=== Task details ===
Exact repetition of a range: find the line containing "w reżyserii Joanny" and the line containing "Plan quirúrgico personalizado" in the material below, then repeat both and all lines between them, leaving pictures out.

..........

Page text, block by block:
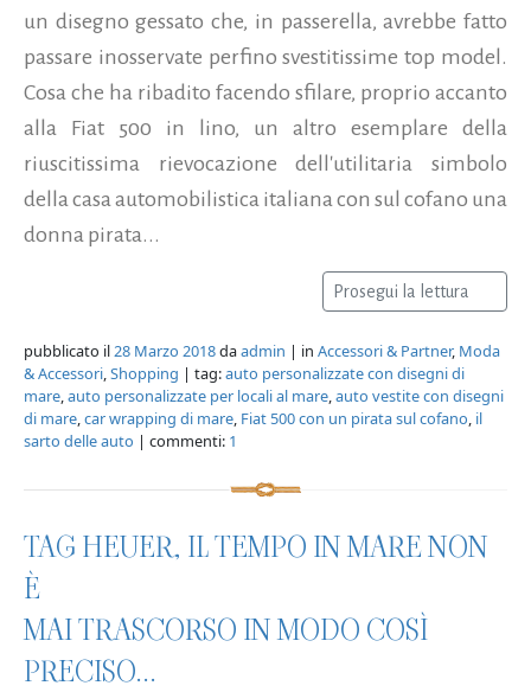
un disegno gessato che, in passerella, avrebbe fatto
passare inosservate perfino svestitissime top model.
Cosa che ha ribadito facendo sfilare, proprio accanto
alla Fiat 500 in lino, un altro esemplare della
riuscitissima rievocazione dell'utilitaria simbolo
della casa automobilistica italiana con sul cofano una
donna pirata...
Prosegui la lettura
pubblicato il28 Marzo 2018daadmin | in Accessori & Partner, Moda
& Accessori,Shopping | tag:auto personalizzate con disegni di
mare,auto personalizzate per locali al mare,auto vestite con disegni
di mare,car wrapping di mare, Fiat 500 con un pirata sul cofano, il
sarto delle auto | commenti: 1
TAG HEUER, IL TEMPO IN MARE NON
È
MAI TRASCORSO IN MODO COSÌ
PRECISO...
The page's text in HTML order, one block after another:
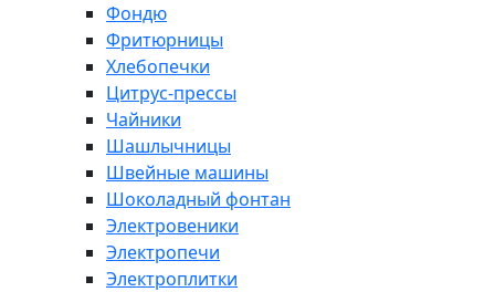
Фондю
Фритюрницы
Хлебопечки
Цитрус-прессы
Чайники
Шашлычницы
Швейные машины
Шоколадный фонтан
Электровеники
Электропечи
Электроплитки
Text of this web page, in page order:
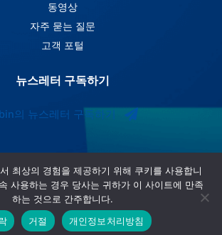
동영상
자주 묻는 질문
고객 포털
뉴스레터 구독하기
의 뉴스레터 구독하기
최상의 경험을 제공하기 위해 쿠키를 사용합니
사용하는 경우 당사는 귀하가 이 사이트에 만족
하는 것으로 간주합니다.
거절 개인정보처리방침
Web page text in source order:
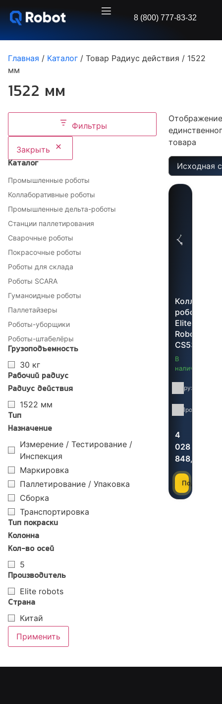
8 (800) 777-83-32
Главная / Каталог / Товар Радиус действия / 1522
мм
1522 мм
Фильтры
Закрыть
Каталог
Промышленные роботы
Коллаборативные роботы
Промышленные дельта-роботы
Станции паллетирования
Сварочные роботы
Покрасочные роботы
Роботы для склада
Роботы SCARA
Гуманоидные роботы
Паллетайзеры
Роботы-уборщики
Роботы-штабелёры
Грузоподъемность
30 кг
Рабочий радиус
Радиус действия
1522 мм
Тип
Назначение
Измерение / Тестирование /
Инспекция
Маркировка
Паллетирование / Упаковка
Сборка
Транспортировка
Тип покраски
Колонна
Кол-во осей
5
Производитель
Elite robots
Страна
Китай
Применить
Отображение
товара
робот
Elite
Robots
CS530H
В
наличии
4
028
848,00
Подробнее
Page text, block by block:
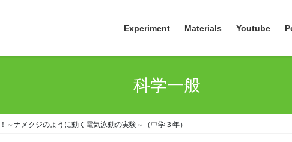
Experiment Materials Youtube
科学一般
～ナメクジのように動く電気泳動の実験～（中学３年）
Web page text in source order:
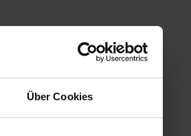
Über Cookies
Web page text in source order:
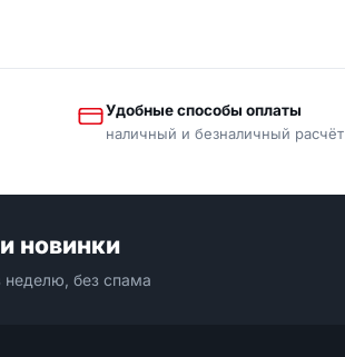
Удобные способы оплаты
наличный и безналичный расчёт
новинки
без спама
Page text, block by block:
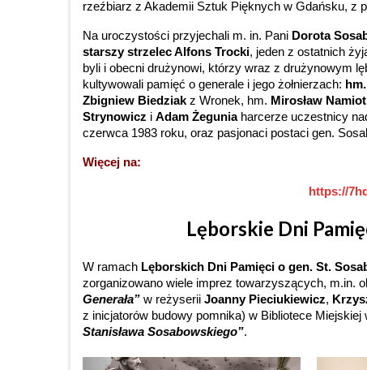
rzeźbiarz z Akademii Sztuk Pięknych w Gdańsku, z
Na uroczystości przyjechali m. in. Pani Dorota
starszy strzelec Alfons Trocki, jeden z ostatnich
byli i obecni drużynowi, którzy wraz z drużynowym
kultywowali pamięć o generale i jego żołnierzach:
Zbigniew Biedziak z Wronek, hm. Mirosław
Strynowicz i Adam Żeguniaharcerze uczestnicy
czerwca 1983 roku, oraz pasjonaci postaci gen.
Więcej na:
https://
Lęborskie Dni
W ramach Lęborskich Dni Pamięci o gen. St.
zorganizowano wiele imprez towarzyszących, m.in.
Generała” w reżyserii Joanny Pieciukiewicz,
z inicjatorów budowy pomnika) w Bibliotece
Stanisława Sosabowskiego”.
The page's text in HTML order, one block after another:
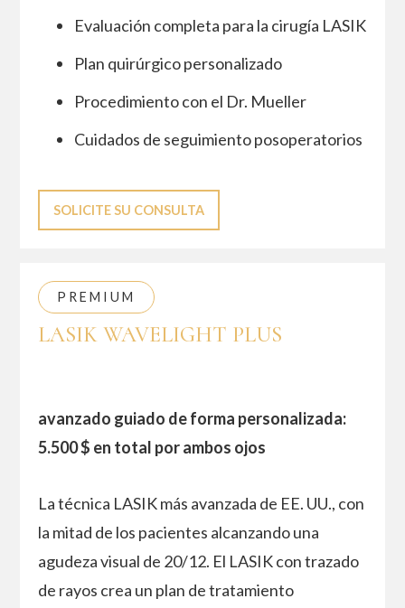
Evaluación completa para la cirugía LASIK
Plan quirúrgico personalizado
Procedimiento con el Dr. Mueller
Cuidados de seguimiento posoperatorios
SOLICITE SU CONSULTA
PREMIUM
LASIK WAVELIGHT PLUS
avanzado guiado de forma personalizada:
5.500 $ en total por ambos ojos
La técnica LASIK más avanzada de EE. UU., con
la mitad de los pacientes alcanzando una
agudeza visual de 20/12. El LASIK con trazado
de rayos crea un plan de tratamiento

..........

=== Result ===
Generała” w reżyserii Joanny Pieciukiewicz,
z inicjatorów budowy pomnika) w Bibliotece
Stanisława Sosabowskiego”.
The page's text in HTML order, one block after another:
Evaluación completa para la cirugía LASIK
Plan quirúrgico personalizado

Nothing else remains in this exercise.